Holding on to young advisor talent has never been more pressing, too, as a wave of aging financial advisors are expected to retire in the coming years with more advisors leaving the business than analysts expect to enter it.

Merrill Lynch

Merrill is among the largest and most storied US wealth managers with $2.8 trillion in client balances at the end of last year.
Keith Bedford/Reuters

Still, the pause has complicated what has traditionally been part of the fabric of building a wealth management business: networking and finding new clients.

Jennifer MacPhee, the former Financial Advisor Development Program head, told associates last July that they were not allowed to use lead lists like ones created by lead-generation company ZoomInfo; make calls that were not preapproved; or use LinkedIn’s InMail feature to contact prospective clients, according to a copy of the memo obtained by Insider at the time.

“Failure to comply with these temporary guidelines will be considered a policy violation resulting in disciplinary action,” MacPhee wrote, adding they would be allowed to serve their clients and interact with prospective clients who contacted them.

MacPhee, a longtime executive of the firm, left Bank of America’s wealth management business several weeks after the pause went into effect.

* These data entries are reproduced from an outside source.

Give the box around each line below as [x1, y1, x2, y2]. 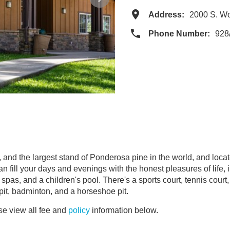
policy [68, 206, 90, 215]
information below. [90, 206, 158, 215]
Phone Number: [148, 29, 210, 38]
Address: [148, 10, 184, 19]
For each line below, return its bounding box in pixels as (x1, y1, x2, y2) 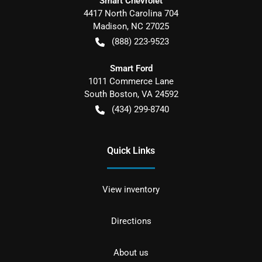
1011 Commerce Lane (88, 75, 174, 87)
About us (113, 247, 149, 258)
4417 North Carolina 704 (84, 8, 178, 19)
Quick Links (107, 144, 155, 156)
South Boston (84, 88, 137, 99)
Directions (111, 215, 151, 226)
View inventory (102, 184, 160, 195)
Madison (93, 20, 127, 32)
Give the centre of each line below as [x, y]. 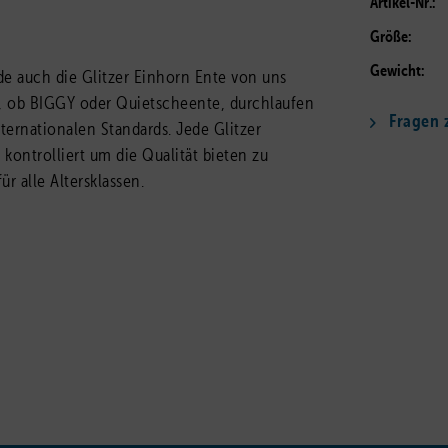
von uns [256, 78]
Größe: [391, 38]
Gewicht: [397, 72]
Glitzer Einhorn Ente [154, 78]
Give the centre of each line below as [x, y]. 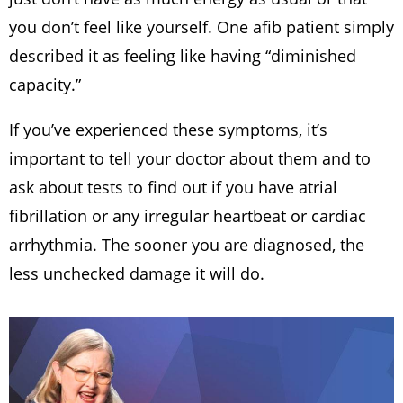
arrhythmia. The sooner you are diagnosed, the [187, 245]
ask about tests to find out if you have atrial [173, 187]
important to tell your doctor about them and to [190, 158]
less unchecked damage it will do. [137, 273]
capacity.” [45, 85]
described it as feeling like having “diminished [183, 56]
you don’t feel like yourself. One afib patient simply [201, 27]
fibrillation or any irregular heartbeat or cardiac [188, 216]
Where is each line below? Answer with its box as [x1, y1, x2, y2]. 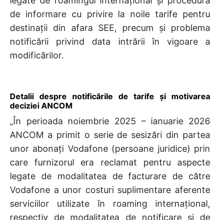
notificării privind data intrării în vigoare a [10, 36, 210, 47]
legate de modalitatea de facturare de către [10, 170, 210, 181]
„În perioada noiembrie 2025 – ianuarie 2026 [10, 115, 210, 126]
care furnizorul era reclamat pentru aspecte [10, 157, 210, 167]
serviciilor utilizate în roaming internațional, [10, 198, 210, 209]
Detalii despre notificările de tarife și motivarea [10, 91, 210, 101]
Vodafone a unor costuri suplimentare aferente [10, 184, 210, 195]
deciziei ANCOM [10, 100, 73, 110]
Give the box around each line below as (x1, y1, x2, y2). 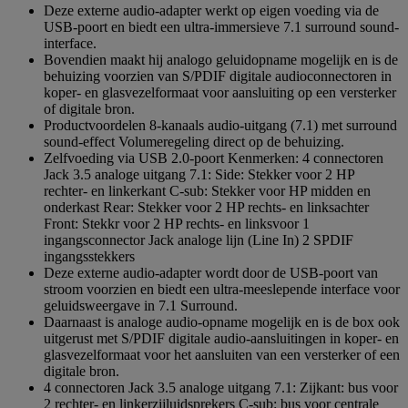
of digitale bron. (44, 101, 135, 117)
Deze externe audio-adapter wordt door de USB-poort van (44, 265, 378, 281)
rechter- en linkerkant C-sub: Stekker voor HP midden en (44, 183, 371, 199)
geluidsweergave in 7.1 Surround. (44, 298, 238, 314)
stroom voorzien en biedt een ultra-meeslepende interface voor (44, 281, 400, 298)
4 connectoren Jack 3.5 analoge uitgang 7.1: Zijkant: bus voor (44, 380, 398, 396)
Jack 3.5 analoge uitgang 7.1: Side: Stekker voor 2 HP (44, 167, 354, 183)
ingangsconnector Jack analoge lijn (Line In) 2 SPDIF (44, 232, 353, 249)
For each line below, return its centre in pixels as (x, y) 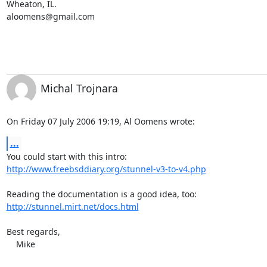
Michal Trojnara (79, 88)
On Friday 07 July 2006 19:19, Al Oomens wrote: (100, 121)
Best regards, (33, 231)
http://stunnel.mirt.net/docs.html (72, 206)
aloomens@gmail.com (50, 16)
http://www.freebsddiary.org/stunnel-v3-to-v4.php (106, 169)
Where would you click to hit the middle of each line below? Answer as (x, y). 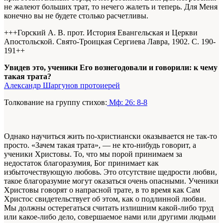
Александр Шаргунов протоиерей (62, 86)
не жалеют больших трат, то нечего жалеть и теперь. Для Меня (111, 7)
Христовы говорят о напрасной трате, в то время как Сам (102, 190)
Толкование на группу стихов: (56, 103)
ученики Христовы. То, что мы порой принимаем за (93, 154)
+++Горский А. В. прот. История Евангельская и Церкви (101, 33)
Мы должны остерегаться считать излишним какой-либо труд (109, 208)
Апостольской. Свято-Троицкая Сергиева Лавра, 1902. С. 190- (110, 42)
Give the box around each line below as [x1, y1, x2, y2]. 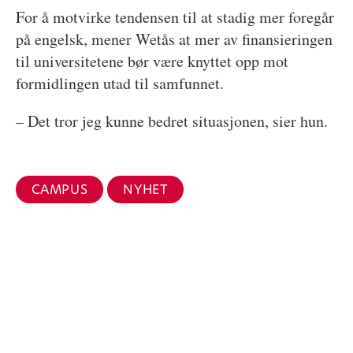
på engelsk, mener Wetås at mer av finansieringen [15, 28, 333, 50]
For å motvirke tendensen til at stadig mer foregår [15, 6, 334, 28]
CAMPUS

Last September, the firm restructured its training infrastructure. It folded the training program into a newly created advisory division within Merrill led by company veteran Eric Schimpf, who was also named cohead of advisor development for Bank of America with Matt Gellene. The division was created to focus on developing early-career advisors across Merrill.

The business has made other adjustments to the training program as the pandemic upended work and life. Last spring, Bank of America shifted 3,000 employees, including 650 financial advisors in training, from their everyday assignments and into positions to help field what was an onslaught of customer calls.